Development and Testing

Environments

Development: Local development with duckdb database
Testing: Local tests with non-production BigQuery schemas
Production: Automated production pipelines via GitHub Actions

Local Development

Build Dev Container in VSCode, this will run make install to install dependencies

Run pipelines locally for testing:

# Local unit tests
make test-local
# Bigquery end-to-end tests
make test-e2e

Test dbt models:

# Local duckdb test
make dbt-build target=dev
# Bigquery non-prod schema test
make dbt-build target=test

Testing

Unit tests for pipeline functions and utilities
Integration tests for dlt sources and dbt models
End-to-end tests for complete pipeline execution
Data quality tests using dbt’s built-in testing framework

dbt Development

Model development: Use make dbt-run target=dev select="model_name" for iterative development
Model testing: Use make dbt-test target=dev select="model_name" for iterative testing
Documentation: Generate with make dbt-docs target=dev

GitHub Actions Orchestration

Workflow Structure

The project uses GitHub Actions for automated pipeline execution:

Scheduled runs: Daily/weekly automated data ingestion
Manual triggers: On-demand pipeline execution with full refresh options
Pull request validation: Automated testing on code changes
Deployment: Automated deployment to production environment

Monitoring and Alerts

Pipeline status: GitHub Actions workflow status monitoring
Data quality: dbt test results and alerts
Performance: Execution time tracking and optimization
Error handling: Automated retry logic and failure notifications

dlt Logging and Artifacts

dlt pipelines handle logging and artifacts differently than traditional applications:

Console logging: All pipeline output goes to stdout/stderr (captured by GitHub Actions)
Pipeline state: Stored in ~/.dlt/ folder (home directory) with metadata, progress, and state information
No log files: dlt doesn’t create separate log files in a logs/ directory
Targeted artifacts: GitHub Actions uploads only state.json files for debugging and monitoring
Pipeline info: The pipeline.run() method returns execution information that gets logged

Note: The ~/.dlt/ folder location is dlt’s default behavior.
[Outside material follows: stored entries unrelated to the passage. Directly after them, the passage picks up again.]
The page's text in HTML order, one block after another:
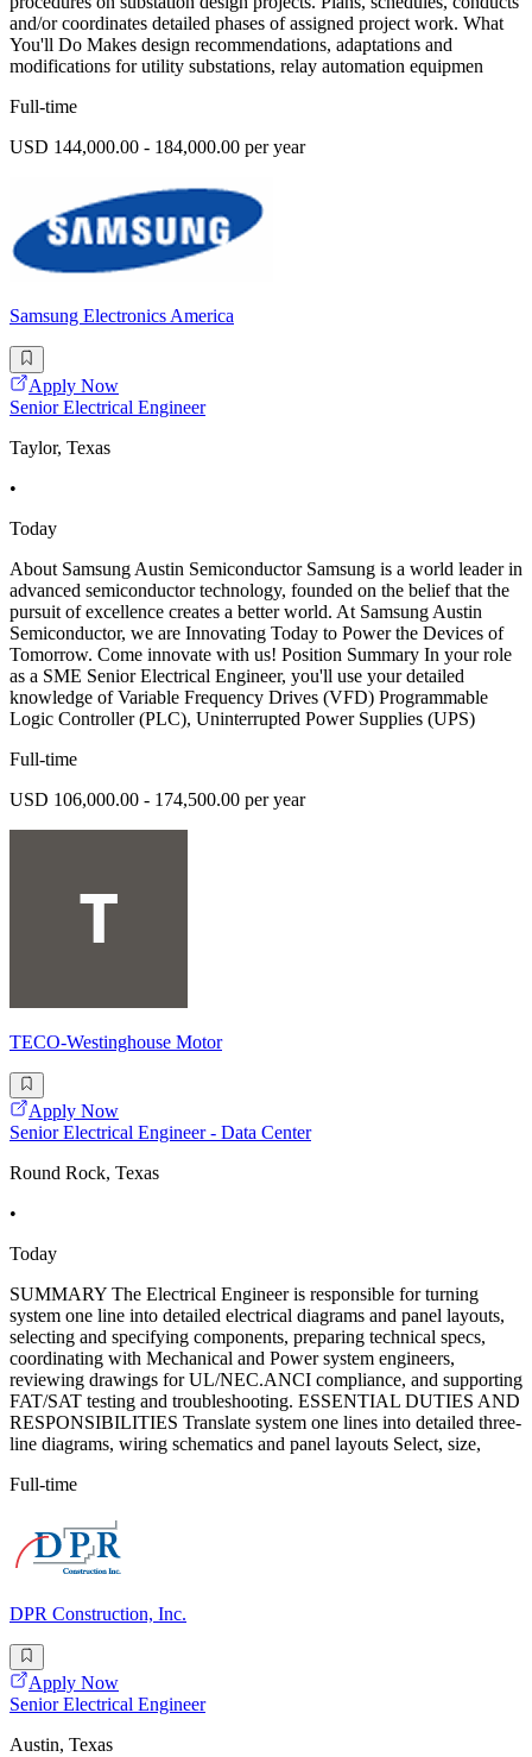
and/or coordinates detailed phases of assigned project work. What
You'll Do Makes design recommendations, adaptations and
modifications for utility substations, relay automation equipmen
Full-time
USD 144,000.00 - 184,000.00 per year
Samsung Electronics America
Apply Now
Senior Electrical Engineer
Taylor, Texas
•
Today
About Samsung Austin Semiconductor Samsung is a world leader in
advanced semiconductor technology, founded on the belief that the
pursuit of excellence creates a better world. At Samsung Austin
Semiconductor, we are Innovating Today to Power the Devices of
Tomorrow. Come innovate with us! Position Summary In your role
as a SME Senior Electrical Engineer, you'll use your detailed
knowledge of Variable Frequency Drives (VFD) Programmable
Logic Controller (PLC), Uninterrupted Power Supplies (UPS)
Full-time
USD 106,000.00 - 174,500.00 per year
TECO-Westinghouse Motor
Apply Now
Senior Electrical Engineer - Data Center
Round Rock, Texas
•
Today
SUMMARY The Electrical Engineer is responsible for turning
system one line into detailed electrical diagrams and panel layouts,
selecting and specifying components, preparing technical specs,
coordinating with Mechanical and Power system engineers,
reviewing drawings for UL/NEC.ANCI compliance, and supporting
FAT/SAT testing and troubleshooting. ESSENTIAL DUTIES AND
RESPONSIBILITIES Translate system one lines into detailed three-
line diagrams, wiring schematics and panel layouts Select, size,
Full-time
DPR Construction, Inc.
Apply Now
Senior Electrical Engineer
Austin, Texas
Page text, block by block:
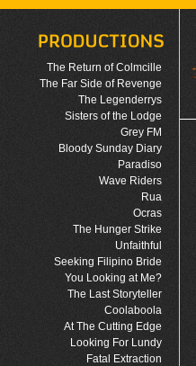
The Return of Colmcille
The Far Side of Revenge
The Legenderrys
Sisters of the Lodge
Grey FM
Bloody Sunday Diary
Paradiso
Wave Riders
Rua
Ocras
The Hunger Strike
Unfaithful
Seeking Filipino Bride
You Looking at Me?
The Last Storyteller
Coolaboola
At The Cutting Edge
Looking For Lundy
Fatal Extraction
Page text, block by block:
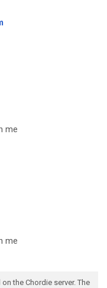
me
me
the Chordie server. The
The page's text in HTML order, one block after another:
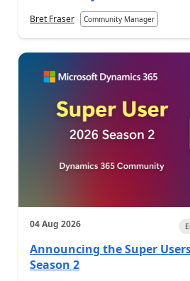
Bret Fraser Community Manager
04 Aug 2026
Announcing the Super
Season 2
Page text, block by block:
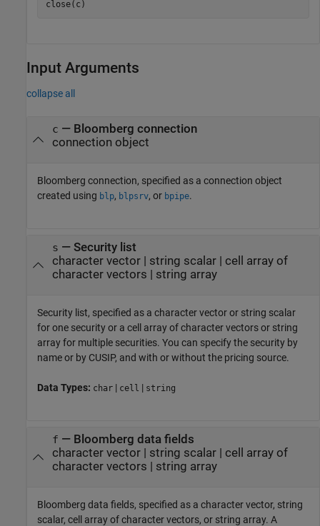
Input Arguments
collapse all
c — Bloomberg connection
connection object
Bloomberg connection, specified as a connection object
created using blp, blpsrv, or bpipe.
s — Security list
character vector| string scalar| cell array of
character vectors
string array
Security list, specified as a character vector or string scalar
for one security or a cell array of character vectors or string
array for multiple securities. You can specify the security by
name or by CUSIP, and with or without the pricing source.
Data Types: char | cell | string
f — Bloomberg data fields
character vector| string scalar| cell array of
character vectors
string array
Bloomberg data fields, specified as a character vector, string
scalar, cell array of character vectors, or string array. A
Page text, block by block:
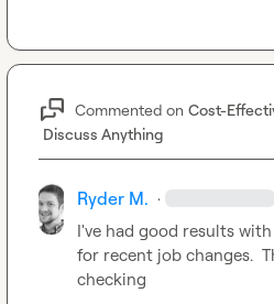
Commented on Cost-
Discuss Anything
Ryder M. ·
I've had good results
for recent job changes.
checking

You can customize this using the DLT_DATA_DIR environment variable if needed, but for GitHub Actions, the default home directory location works well.
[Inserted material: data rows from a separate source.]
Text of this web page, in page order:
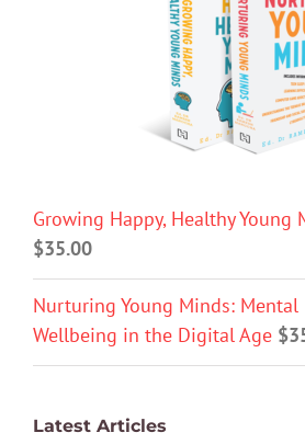
Growing Happy, Healthy Young
$35.00
Nurturing Young Minds: Mental
Wellbeing in the Digital Age $
Latest Articles
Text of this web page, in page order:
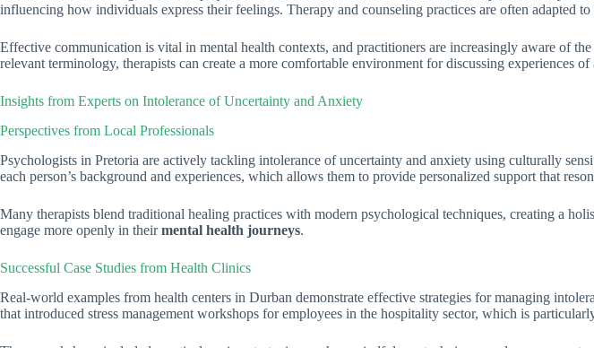
influencing how individuals express their feelings. Therapy and counseling practices are often adapted
Effective communication is vital in mental health contexts, and practitioners are increasingly aware of
relevant terminology, therapists can create a more comfortable environment for discussing experiences
Insights from Experts on Intolerance of Uncertainty and Anxiety
Perspectives from Local Professionals
Psychologists in Pretoria are actively tackling intolerance of uncertainty and anxiety using culturally
each person’s background and experiences, which allows them to provide personalized support that
Many therapists blend traditional healing practices with modern psychological techniques, creating a
engage more openly in theirmental health journeys.
Successful Case Studies from Health Clinics
Real-world examples from health centers in Durban demonstrate effective strategies for managing
that introduced stress management workshops for employees in the hospitality sector, which is
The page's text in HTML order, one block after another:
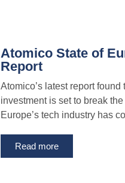
Atomico State of
Report
Atomico’s latest report
investment is set to break
Europe’s tech industry has
Read more
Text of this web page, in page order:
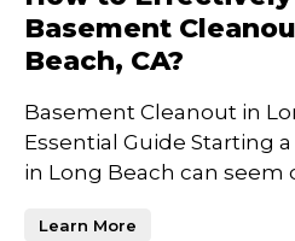
Basement
Beach, CA?
Basement Cleanout in
Essential Guide Starting a basement cleanout
in Long Beach can seem
Learn More
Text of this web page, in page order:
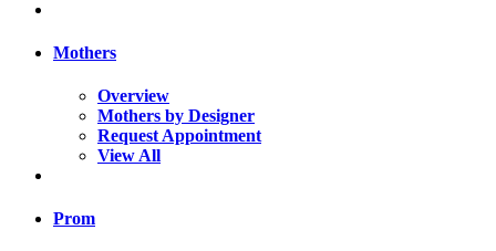
Mothers
Overview
Mothers by Designer
Request Appointment
View All
Prom
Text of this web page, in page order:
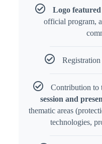
Logo
official program,
Contribution to
session and
thematic areas
technologies,
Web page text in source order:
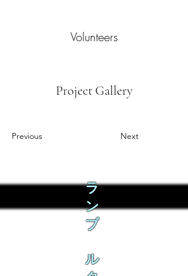
Volunteers
Project Gallery
Previous Next
ラ
ン
ブ
ル
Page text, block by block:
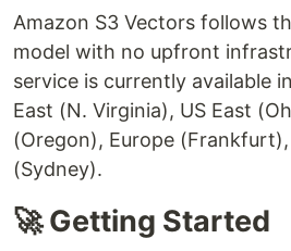
Amazon S3 Vectors follows
model with no upfront
service is currently available
East (N. Virginia), US East
(Oregon), Europe
(Sydney).
🚀 Getting Started
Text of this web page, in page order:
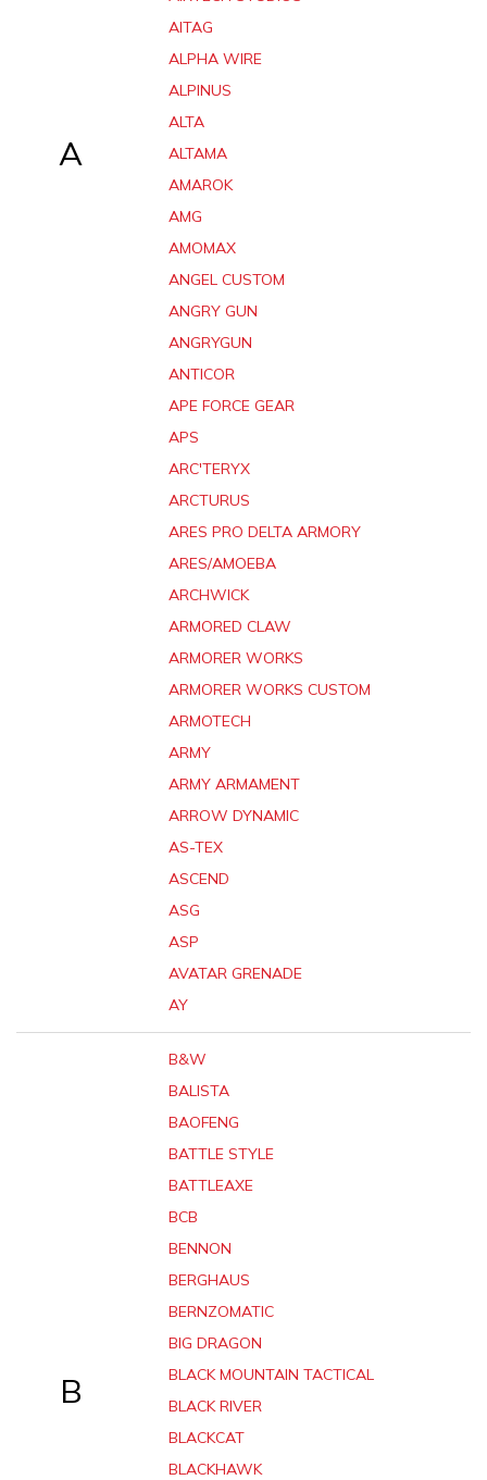
A
AITAG
ALPHA WIRE
ALPINUS
ALTA
ALTAMA
AMAROK
AMG
AMOMAX
ANGEL CUSTOM
ANGRY GUN
ANGRYGUN
ANTICOR
APE FORCE GEAR
APS
ARC'TERYX
ARCTURUS
ARES PRO DELTA ARMORY
ARES/AMOEBA
ARCHWICK
ARMORED CLAW
ARMORER WORKS
ARMORER WORKS CUSTOM
ARMOTECH
ARMY
ARMY ARMAMENT
ARROW DYNAMIC
AS-TEX
ASCEND
ASG
ASP
AVATAR GRENADE
AY
B
B&W
BALISTA
BAOFENG
BATTLE STYLE
BATTLEAXE
BCB
BENNON
BERGHAUS
BERNZOMATIC
BIG DRAGON
BLACK MOUNTAIN TACTICAL
BLACK RIVER
BLACKCAT
BLACKHAWK

What’s in state.json Files

The state.json files contain essential pipeline information without the bulk of raw data:

Pipeline execution status: Success/failure states and timestamps
Resource progress: Which data sources were processed and their status
Incremental state: Cursor values and last processed timestamps
Error information: Any failures and their context
Schema changes: Data structure modifications detected during execution

This targeted approach provides debugging insights while keeping artifact sizes manageable.